Whenever a line below includes "cabinet", add it to the tally, then give the total and nothing more.

Saved data entries
○ ○ ○ ○ ○
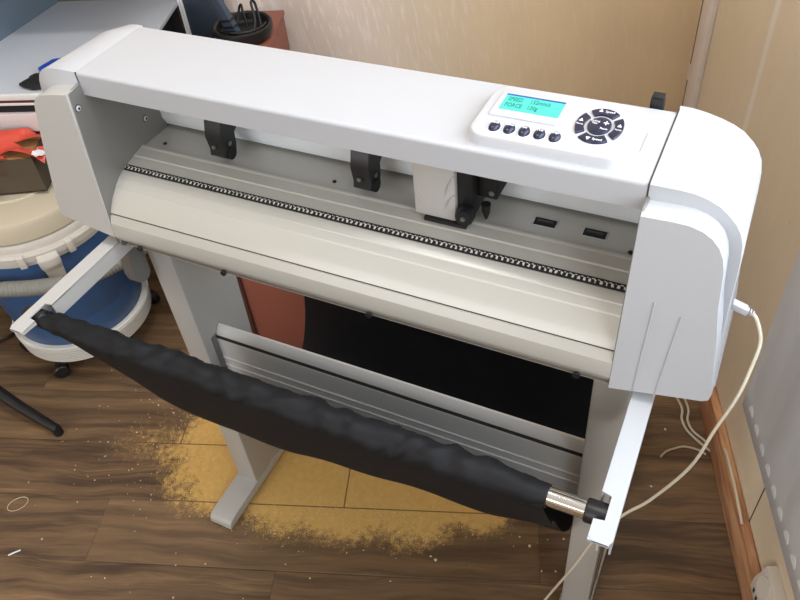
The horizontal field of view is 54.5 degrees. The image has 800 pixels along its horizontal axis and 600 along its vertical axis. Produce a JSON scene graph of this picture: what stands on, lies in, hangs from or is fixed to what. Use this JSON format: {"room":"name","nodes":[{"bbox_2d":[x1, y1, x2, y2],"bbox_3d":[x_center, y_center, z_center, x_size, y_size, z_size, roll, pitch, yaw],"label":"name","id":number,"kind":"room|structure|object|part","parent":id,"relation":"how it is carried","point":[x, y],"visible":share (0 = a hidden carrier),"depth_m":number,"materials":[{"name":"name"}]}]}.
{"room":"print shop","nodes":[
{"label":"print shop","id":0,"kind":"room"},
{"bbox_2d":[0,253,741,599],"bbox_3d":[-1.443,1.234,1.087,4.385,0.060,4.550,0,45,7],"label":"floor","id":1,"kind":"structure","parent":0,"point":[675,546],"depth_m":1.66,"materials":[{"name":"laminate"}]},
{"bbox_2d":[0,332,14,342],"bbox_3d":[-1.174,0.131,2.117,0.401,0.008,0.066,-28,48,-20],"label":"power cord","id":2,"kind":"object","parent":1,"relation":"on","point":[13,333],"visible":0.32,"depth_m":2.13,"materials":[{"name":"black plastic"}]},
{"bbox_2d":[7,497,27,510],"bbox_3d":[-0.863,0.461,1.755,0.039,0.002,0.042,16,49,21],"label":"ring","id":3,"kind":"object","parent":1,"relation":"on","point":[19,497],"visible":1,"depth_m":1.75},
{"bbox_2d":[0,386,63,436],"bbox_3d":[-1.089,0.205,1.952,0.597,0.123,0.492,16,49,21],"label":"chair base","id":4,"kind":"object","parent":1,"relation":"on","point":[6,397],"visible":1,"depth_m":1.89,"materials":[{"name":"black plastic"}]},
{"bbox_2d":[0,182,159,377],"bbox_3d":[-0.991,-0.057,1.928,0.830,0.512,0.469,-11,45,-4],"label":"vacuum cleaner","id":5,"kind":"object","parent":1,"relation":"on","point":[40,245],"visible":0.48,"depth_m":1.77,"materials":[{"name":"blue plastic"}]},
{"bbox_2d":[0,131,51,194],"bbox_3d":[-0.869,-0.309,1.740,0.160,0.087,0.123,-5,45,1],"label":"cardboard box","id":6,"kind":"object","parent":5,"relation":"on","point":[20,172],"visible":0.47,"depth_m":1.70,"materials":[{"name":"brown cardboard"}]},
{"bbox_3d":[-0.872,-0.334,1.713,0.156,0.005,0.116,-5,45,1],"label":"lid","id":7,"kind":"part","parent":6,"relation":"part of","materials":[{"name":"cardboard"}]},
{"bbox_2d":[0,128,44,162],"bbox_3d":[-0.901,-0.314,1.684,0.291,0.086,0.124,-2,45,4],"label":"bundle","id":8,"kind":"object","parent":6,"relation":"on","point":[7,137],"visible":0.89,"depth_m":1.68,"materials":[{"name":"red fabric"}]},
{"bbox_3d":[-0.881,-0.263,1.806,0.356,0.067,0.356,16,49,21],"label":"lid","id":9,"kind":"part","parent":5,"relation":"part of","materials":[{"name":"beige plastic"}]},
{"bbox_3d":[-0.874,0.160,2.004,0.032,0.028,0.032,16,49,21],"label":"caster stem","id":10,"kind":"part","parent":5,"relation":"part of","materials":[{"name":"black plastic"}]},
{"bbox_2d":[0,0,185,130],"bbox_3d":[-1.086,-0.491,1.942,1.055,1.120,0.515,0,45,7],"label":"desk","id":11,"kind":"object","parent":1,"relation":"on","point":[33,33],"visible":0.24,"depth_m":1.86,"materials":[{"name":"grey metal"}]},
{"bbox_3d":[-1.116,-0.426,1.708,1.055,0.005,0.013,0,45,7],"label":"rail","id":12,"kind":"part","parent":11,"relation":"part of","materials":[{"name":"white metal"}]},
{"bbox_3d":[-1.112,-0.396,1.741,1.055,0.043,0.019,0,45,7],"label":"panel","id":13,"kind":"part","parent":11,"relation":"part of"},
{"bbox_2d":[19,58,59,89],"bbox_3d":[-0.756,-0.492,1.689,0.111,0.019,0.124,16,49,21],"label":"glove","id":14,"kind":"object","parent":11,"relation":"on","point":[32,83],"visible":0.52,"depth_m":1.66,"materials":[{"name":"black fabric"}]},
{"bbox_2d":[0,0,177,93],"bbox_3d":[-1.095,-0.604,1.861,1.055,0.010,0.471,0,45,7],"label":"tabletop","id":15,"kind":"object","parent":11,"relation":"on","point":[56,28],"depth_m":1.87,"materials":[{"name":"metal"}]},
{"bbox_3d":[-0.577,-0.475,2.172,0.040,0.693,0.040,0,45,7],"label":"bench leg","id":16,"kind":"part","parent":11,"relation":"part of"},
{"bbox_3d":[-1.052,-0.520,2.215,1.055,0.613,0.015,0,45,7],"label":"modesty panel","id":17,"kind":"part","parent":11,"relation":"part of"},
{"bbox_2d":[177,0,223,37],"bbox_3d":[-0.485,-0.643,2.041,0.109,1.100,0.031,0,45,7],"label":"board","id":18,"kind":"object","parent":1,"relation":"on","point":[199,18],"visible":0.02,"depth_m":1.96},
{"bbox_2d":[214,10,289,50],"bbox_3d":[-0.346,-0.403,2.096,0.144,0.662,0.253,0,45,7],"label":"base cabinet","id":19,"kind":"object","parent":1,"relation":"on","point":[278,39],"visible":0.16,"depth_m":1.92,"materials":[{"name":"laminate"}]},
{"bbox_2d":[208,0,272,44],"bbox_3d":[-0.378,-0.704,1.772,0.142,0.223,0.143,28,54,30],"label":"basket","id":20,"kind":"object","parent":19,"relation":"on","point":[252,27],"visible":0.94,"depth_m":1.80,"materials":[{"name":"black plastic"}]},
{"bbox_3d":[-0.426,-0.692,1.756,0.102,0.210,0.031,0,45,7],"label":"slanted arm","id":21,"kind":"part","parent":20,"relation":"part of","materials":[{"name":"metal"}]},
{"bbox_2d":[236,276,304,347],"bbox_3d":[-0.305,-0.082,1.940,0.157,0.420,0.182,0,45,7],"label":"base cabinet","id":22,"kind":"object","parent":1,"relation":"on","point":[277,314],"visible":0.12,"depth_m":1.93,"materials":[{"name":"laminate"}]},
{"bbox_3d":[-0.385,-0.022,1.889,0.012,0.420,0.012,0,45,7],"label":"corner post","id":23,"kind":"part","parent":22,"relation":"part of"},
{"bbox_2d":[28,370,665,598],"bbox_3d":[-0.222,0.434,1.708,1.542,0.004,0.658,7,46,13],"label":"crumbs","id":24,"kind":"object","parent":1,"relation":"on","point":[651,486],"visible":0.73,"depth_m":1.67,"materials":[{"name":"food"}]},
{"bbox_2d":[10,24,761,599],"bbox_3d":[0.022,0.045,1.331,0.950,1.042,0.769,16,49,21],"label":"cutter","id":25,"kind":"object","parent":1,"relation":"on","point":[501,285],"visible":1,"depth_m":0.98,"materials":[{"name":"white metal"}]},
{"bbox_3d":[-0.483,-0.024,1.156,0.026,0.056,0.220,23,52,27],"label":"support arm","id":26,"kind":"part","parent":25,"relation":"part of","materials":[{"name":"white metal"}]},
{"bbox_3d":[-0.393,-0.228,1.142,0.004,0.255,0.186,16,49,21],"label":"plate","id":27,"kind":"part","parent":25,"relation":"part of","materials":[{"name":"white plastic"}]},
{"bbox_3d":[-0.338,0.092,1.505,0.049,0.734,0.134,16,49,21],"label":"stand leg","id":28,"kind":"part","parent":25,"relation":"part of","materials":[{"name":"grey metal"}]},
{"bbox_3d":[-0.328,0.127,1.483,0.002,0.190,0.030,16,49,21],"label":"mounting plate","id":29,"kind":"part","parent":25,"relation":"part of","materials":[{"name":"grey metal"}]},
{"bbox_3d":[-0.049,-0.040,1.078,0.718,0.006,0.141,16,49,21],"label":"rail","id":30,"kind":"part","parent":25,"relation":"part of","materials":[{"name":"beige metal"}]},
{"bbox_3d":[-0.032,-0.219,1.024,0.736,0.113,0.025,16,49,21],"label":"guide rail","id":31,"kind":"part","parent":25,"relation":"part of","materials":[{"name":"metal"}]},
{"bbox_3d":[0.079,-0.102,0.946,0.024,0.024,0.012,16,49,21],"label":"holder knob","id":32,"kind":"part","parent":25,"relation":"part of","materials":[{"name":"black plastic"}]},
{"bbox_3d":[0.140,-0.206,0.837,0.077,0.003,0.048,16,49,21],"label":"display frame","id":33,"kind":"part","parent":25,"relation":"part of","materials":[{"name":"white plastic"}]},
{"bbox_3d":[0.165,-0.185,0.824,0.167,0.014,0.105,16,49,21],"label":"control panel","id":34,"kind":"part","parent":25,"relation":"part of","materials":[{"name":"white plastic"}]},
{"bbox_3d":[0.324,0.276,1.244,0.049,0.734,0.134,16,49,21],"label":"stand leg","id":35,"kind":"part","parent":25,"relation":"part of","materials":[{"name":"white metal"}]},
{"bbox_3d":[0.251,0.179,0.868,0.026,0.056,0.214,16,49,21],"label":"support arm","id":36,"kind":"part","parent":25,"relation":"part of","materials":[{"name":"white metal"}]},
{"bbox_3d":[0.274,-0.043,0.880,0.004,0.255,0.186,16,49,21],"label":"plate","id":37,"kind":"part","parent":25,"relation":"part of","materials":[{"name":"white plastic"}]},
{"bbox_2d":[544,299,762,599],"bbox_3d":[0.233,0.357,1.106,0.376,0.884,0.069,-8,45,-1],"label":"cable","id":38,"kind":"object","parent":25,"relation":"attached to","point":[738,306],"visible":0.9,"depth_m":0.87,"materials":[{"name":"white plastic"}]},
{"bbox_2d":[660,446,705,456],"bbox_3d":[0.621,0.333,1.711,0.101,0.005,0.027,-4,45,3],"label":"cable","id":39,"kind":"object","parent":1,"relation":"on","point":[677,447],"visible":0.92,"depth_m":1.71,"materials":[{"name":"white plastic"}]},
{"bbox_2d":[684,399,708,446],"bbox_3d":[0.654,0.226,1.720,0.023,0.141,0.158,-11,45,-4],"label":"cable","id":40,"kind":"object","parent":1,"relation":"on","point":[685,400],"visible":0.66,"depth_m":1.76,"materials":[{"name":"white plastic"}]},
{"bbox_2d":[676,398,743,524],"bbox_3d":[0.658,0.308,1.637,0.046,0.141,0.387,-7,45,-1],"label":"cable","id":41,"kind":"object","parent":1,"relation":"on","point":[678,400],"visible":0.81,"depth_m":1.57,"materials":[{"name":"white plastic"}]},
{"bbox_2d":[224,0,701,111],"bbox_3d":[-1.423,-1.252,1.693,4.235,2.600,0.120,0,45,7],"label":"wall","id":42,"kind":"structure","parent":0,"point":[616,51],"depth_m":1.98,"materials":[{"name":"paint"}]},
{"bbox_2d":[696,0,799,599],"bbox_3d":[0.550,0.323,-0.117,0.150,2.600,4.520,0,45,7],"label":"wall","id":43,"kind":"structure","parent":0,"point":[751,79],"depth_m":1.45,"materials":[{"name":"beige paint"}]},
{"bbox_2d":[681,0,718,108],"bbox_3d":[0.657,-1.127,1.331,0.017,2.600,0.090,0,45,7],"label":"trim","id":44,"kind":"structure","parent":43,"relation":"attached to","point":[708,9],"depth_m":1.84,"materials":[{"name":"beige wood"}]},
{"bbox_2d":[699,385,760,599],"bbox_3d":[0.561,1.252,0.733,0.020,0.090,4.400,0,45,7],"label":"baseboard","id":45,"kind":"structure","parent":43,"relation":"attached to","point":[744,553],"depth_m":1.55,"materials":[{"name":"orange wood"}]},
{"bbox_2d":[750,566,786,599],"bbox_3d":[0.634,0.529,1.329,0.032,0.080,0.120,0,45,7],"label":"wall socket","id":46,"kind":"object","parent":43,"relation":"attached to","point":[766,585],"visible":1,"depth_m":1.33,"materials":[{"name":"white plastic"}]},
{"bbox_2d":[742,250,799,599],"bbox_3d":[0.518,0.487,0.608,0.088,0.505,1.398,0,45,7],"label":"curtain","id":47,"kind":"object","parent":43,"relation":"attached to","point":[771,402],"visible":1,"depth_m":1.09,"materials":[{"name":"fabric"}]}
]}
○ ○ ○ ○ ○
COMPLETED TASK
2